Le retour de Jamil
Un spectacle et un nouvel album
Yves Boudreau / 7Jours 2009-10-06 14:00:14
Jamil © Archives TVA
Après avoir subi un grave AVC, le chanteur Jamil lance un nouvel album, À bas les roses!, et reprend son spectacle au Lion d’Or.
De toute évidence, le chanteur, le «roi de la Plaza» (il est propriétaire, avec des associés, du Petit Medley et du Gainsbar, sur la Plaza Saint-Hubert), est en forme. Tout de noir vêtu, avec sa redingote, il porte des bottes en caoutchouc quelque peu boueuses: «J’arrive de la campagne. J’ai fait l’acquisition d’une petite ferme où j’élève 70 canards et 25 chapons. D’ici deux semaines, je n’aurai plus d’animaux, je les envoie à l’abattoir.»
Jamil marche avec une canne, mais il récupère quand même assez bien de l’AVC qu’il a subi, l’automne dernier: «J’ai eu très peur. J’étais chez moi et je me suis mis à avoir un mal de tête terrible. Puis, tout s’est mis à tourner autour de moi. Je savais que je faisais un AVC. J’ai quand même pu composer le 911, et les ambulanciers m’ont conduit à l’hôpital Notre-Dame. Je n’ai perdu conscience qu’à mon arrivée à l’hôpital. J’ai eu une première intervention au cerveau, un drainage qui n’a pas fonctionné, puis on m’en a fait un second qui a donné de bons résultats.»

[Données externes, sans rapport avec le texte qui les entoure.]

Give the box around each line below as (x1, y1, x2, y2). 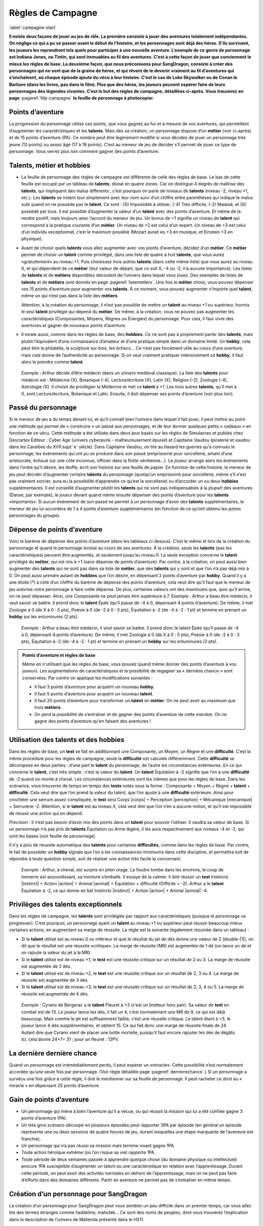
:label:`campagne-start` (9, 25, 57, 30)
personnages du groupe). (9, 512, 61, 518)
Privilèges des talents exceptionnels (9, 900, 122, 909)
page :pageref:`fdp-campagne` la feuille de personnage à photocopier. (9, 95, 154, 101)
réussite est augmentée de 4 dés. (21, 991, 89, 996)
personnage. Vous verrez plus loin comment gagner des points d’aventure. (9, 148, 159, 154)
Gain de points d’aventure (9, 1095, 89, 1103)
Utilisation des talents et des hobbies (9, 736, 125, 744)
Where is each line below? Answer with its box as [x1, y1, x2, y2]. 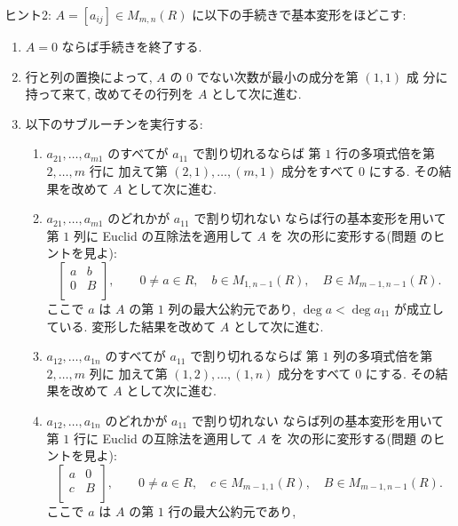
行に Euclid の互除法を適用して [73, 428, 253, 447]
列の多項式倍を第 [333, 347, 433, 365]
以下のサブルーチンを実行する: [25, 114, 203, 132]
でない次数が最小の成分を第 [196, 67, 359, 85]
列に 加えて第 [89, 363, 168, 382]
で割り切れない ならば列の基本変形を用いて [191, 410, 444, 429]
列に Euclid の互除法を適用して [73, 226, 253, 244]
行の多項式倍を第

Jamil se considère quand même comme chanceux de s’en sortir ainsi: «Présentement, je manque encore d’équilibre; c’est pourquoi je marche avec une canne, et ma main gauche n’a pas retrouvé sa motricité. Je ne peux plus jouer de la guitare et, comme je suis gaucher, j’ai de la difficulté à écrire. Quand je prends ma guitare, je joue comme un débutant de quatre ans qui ne parvient pas à mettre ses doigts sur les bonnes cordes. Je me donne cinq ans pour retrouver cette motricité.»
Un album et le retour sur scène
Avant que son accident se produise, Jamil connaissait un beau succès sur scène. «Je reprends mon spectacle là où je l’avais laissé, à la différence que je ne joue pas de la guitare. J’ai aussi ajouté une chanson, Délivre-moi, qui figure sur mon prochain album. Heureusement, ma prononciation n’a pas été trop affectée. Je dois faire des exercices avec un crayon dans la bouche, mais j’articule quand même bien.»

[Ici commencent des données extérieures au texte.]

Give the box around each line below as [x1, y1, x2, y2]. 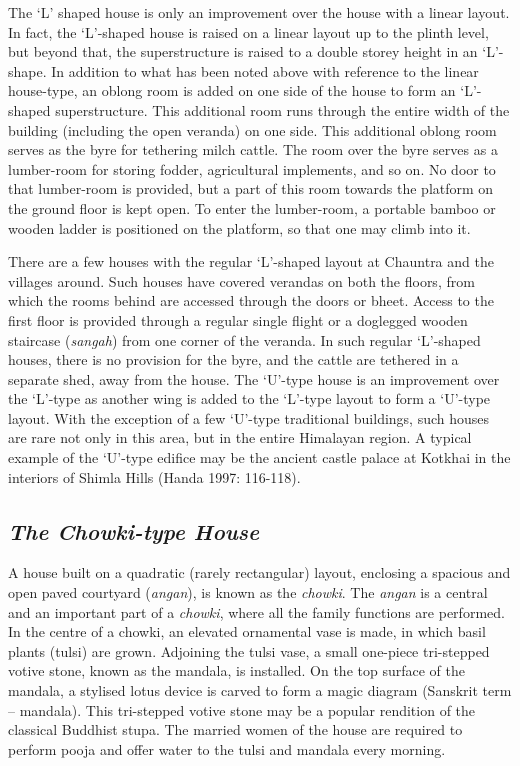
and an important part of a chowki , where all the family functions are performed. [8, 601, 505, 622]
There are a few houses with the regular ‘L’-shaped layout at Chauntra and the [8, 251, 494, 272]
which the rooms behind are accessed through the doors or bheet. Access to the [8, 290, 494, 311]
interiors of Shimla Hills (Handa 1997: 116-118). [8, 466, 301, 487]
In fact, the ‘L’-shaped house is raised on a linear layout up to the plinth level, [8, 21, 489, 42]
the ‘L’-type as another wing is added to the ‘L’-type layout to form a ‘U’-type [8, 388, 491, 409]
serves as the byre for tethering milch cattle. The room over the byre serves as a [8, 139, 498, 160]
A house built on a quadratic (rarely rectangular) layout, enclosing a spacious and [8, 562, 511, 583]

«Pour le spectacle que je présente au Lion d’Or, à compter du mercredi 7 octobre, nous serons sept sur scène, avec des cuivres. Ça va «groover». Mes spectacles, c’est comme une réunion d’amis. Quand j’invite des gens chez moi, je pense qu’on ne s’ennuie pas. C’est la même chose pour mes shows.» Il est possible que Jamil soit un peu plus nerveux cette fois-ci, mais il s’en défend bien: «Je n’ai pas le droit d’avoir de stress, ni de boire trop d’alcool, mes médecins me l’ont bien dit. Alors, je ne m’énerve pas et je me donne le droit à l’erreur. Je sais que les gens vont comprendre.»
Quant à la sortie de À bas les roses! (en référence aux hommes roses), Jamil avoue qu’il va en surprendre plusieurs: «Comme je ne pouvais pas composer de musique à cause de mon incapacité à jouer de la guitare, j’ai trouvé dans mes tiroirs des chansons que je n’avais jamais mises dans mes disques précédents. Il s’agit uniquement de ballades. Les ballades ne cadraient pas avec le style de mes disques précédents.»

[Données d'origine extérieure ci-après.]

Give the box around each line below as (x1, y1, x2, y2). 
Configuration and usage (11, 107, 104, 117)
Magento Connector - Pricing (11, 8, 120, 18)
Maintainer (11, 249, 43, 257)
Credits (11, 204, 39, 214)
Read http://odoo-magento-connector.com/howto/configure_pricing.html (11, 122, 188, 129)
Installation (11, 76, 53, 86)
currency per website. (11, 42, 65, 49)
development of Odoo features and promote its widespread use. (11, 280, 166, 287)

«En plus, comme je n’aime pas faire de ballades dans mes spectacles, j’ai peur d’embêter les gens, toutes les chansons de ce nouvel album sont inconnues.» Le lancement de À bas les roses! se fera le jeudi 8 octobre, au Lion d’Or, avant son spectacle.
Président d’honneur de l’Association des personnes aphasiques
Au mois d’octobre, l’Association québécoise des personnes aphasiques tiendra son congrès à Montréal, et Jamil en sera le président d’honneur: «À cause de mon accident, on m’a proposé d’être le président d’honneur de ce congrès. L’aphasie est une perte totale ou partielle de la capacité de communiquer chez un individu qui avait, par le passé, un langage normal. Même si je m’exprime sans difficulté, je comprends très bien ce que ces gens peuvent vivre.»
Jamil, en spectacle au Lion d’Or, du 7 au 9 octobre, et la sortie de son album À bas les roses!, le 7 octobre.